*Extracted entries:*
:::
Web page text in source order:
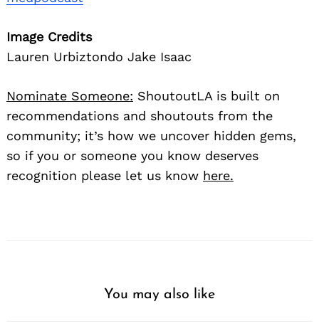
Image Credits
Lauren Urbiztondo Jake Isaac
Nominate Someone: ShoutoutLA is built on
recommendations and shoutouts from the
community; it’s how we uncover hidden gems,
so if you or someone you know deserves
recognition please let us know here.
You may also like
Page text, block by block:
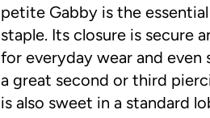
petite Gabby is the
staple. Its closure is secure
for everyday wear and even
a great second or third
is also sweet in a standard
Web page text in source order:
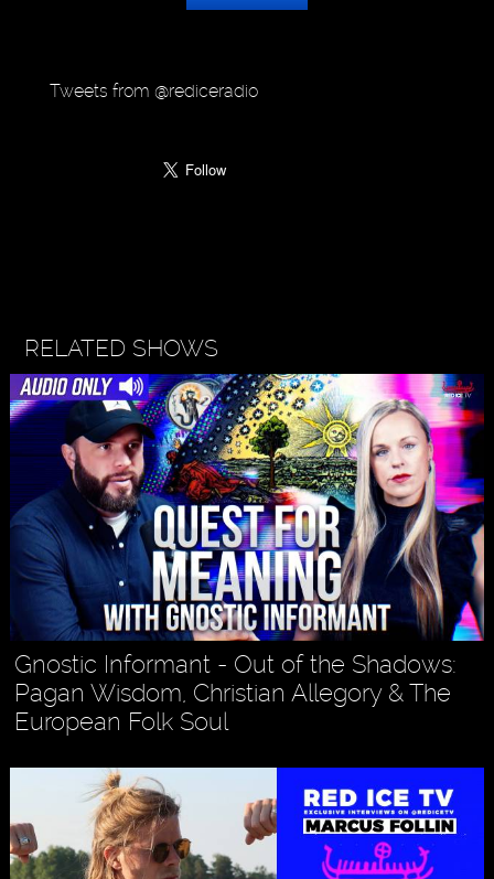
Tweets from @rediceradio
RELATED SHOWS
Gnostic Informant - Out of the Shadows:
Pagan Wisdom, Christian Allegory & The
European Folk Soul
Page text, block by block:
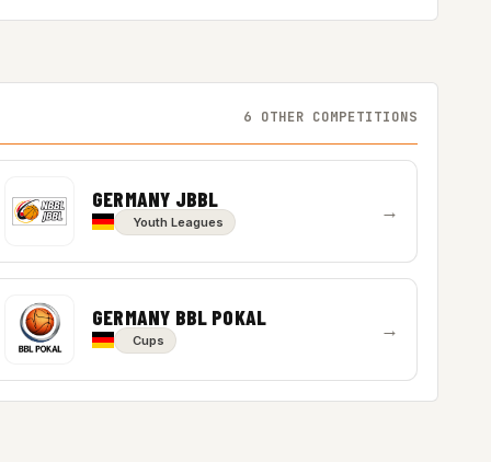
6 OTHER COMPETITIONS
GERMANY JBBL
Youth Leagues →
GERMANY BBL POKAL
Cups →
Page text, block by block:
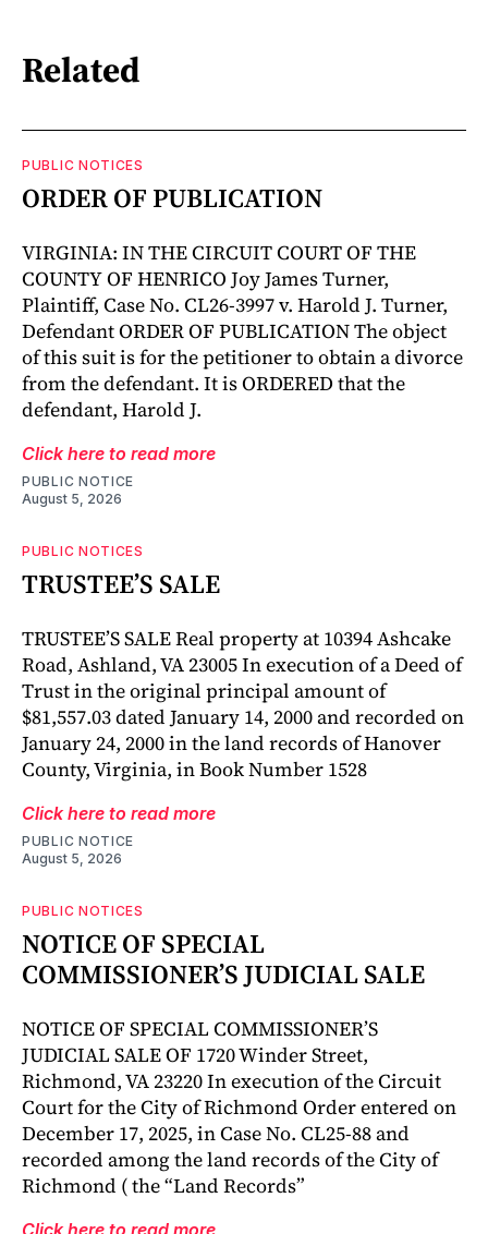
Related
PUBLIC NOTICES
ORDER OF PUBLICATION
VIRGINIA: IN THE CIRCUIT COURT OF THE
COUNTY OF HENRICO Joy James Turner,
Plaintiff, Case No. CL26-3997 v. Harold J. Turner,
Defendant ORDER OF PUBLICATION The object
of this suit is for the petitioner to obtain a divorce
from the defendant. It is ORDERED that the
defendant, Harold J.
Click here to read more
PUBLIC NOTICE
August 5, 2026
PUBLIC NOTICES
TRUSTEE’S SALE
TRUSTEE’S SALE Real property at 10394 Ashcake
Road, Ashland, VA 23005 In execution of a Deed of
Trust in the original principal amount of
$81,557.03 dated January 14, 2000 and recorded on
January 24, 2000 in the land records of Hanover
County, Virginia, in Book Number 1528
Click here to read more
PUBLIC NOTICE
August 5, 2026
PUBLIC NOTICES
NOTICE OF SPECIAL
COMMISSIONER’S JUDICIAL SALE
NOTICE OF SPECIAL COMMISSIONER’S
JUDICIAL SALE OF 1720 Winder Street,
Richmond, VA 23220 In execution of the Circuit
Court for the City of Richmond Order entered on
December 17, 2025, in Case No. CL25-88 and
recorded among the land records of the City of
Richmond ( the “Land Records”
Click here to read more
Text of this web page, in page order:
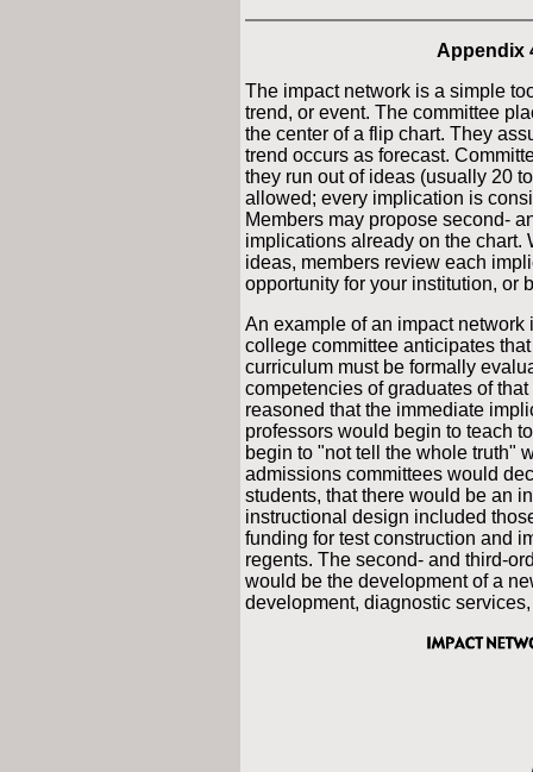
:::
*Exercise details:* Now transcribe the lines above exactly, starting at the line containing "Nominate Someone: ShoutoutLA is built on" and ending at the line containing "Defendant ORDER OF PUBLICATION The object", both lines included, pictures excluded.

*Problem solution:*
Nominate Someone: ShoutoutLA is built on
recommendations and shoutouts from the
community; it’s how we uncover hidden gems,
so if you or someone you know deserves
recognition please let us know here.
You may also like
Page text, block by block:
petite Gabby is the
staple. Its closure is secure
for everyday wear and even
a great second or third
is also sweet in a standard
Web page text in source order:
Tweets from @rediceradio
RELATED SHOWS
Gnostic Informant - Out of the Shadows:
Pagan Wisdom, Christian Allegory & The
European Folk Soul
Page text, block by block:
6 OTHER COMPETITIONS
GERMANY JBBL
Youth Leagues →
GERMANY BBL POKAL
Cups →
Page text, block by block:
Related
PUBLIC NOTICES
ORDER OF PUBLICATION
VIRGINIA: IN THE CIRCUIT COURT OF THE
COUNTY OF HENRICO Joy James Turner,
Plaintiff, Case No. CL26-3997 v. Harold J. Turner,
Defendant ORDER OF PUBLICATION The object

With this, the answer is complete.